A l’heure actuelle, il est impératif de développer des marqueurs sériques ou des tests d’imagerie capables d’identifier facilement et précisément la maladie ; sinon, nous devons nous concentrer sur le développement de stratégies pour essayer de fournir un diagnostic différentiel avec le cancer du pancréas en combinant des éléments de diagnostic.43-Dans la plupart des cas, la preuve d’une masse hypointense de la tête du pancréas chez un patient atteint d’une jaunisse obstructive ne laissera aucun doute quant au diagnostic du cancer du pancréas. Cependant, il est important de reconsidérer le diagnostic si des résultats atypiques apparaissent, tels qu’une évolution clinique atypique, une atteinte d’autres organes, l’existence d’un halo périphérique dans la masse pancréatique, l’absence de dilatation canalaire présénotique ou l’élévation du taux sérique d’IgG4 lors du diagnostic. L’un des éléments diagnostiques reconnus par la CIDC est la réponse aux corticostéroïdes. C’est un outil qui peut être considéré lorsque le cancer du pancréas a été exclu : par exemple, avec des masses pancréatiques atypiques montrées par l’imagerie radiologique et une cytologie négative pour les cellules malignes.

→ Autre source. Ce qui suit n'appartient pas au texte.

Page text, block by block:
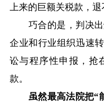
上来的巨额关税款，退
巧合的是，判决出
企业和行业组织迅速
讼与程序性申报，抢
款。
虽然最高法院把“
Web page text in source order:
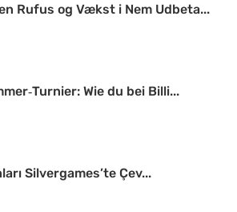
Rufus og Vækst i Nem Udbeta...
Wie du bei Billi...
Silvergames’te Çev...
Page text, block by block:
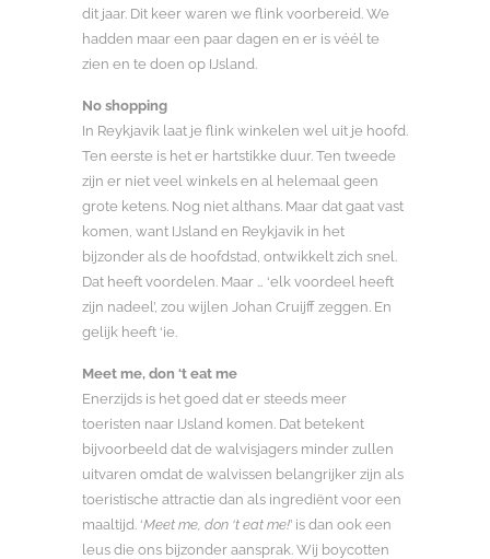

Dans ces cas, un traitement initial de 2 semaines est recommandé, puis une réévaluation des symptômes du patient et des manifestations radiologiques.47 Il faut mentionner les preuves rapportées sur les cas d’adénocarcinome pancréatique chez les patients atteints de PIA,48,49 ainsi que sur la néoplasie mucineuse papillaire intraductale,50,51 qui soulignent la nécessité de fournir un suivi étroit pour ces patients.

Conflit d’intérêts

Les auteurs déclarent n’avoir aucun conflit d’intérêts.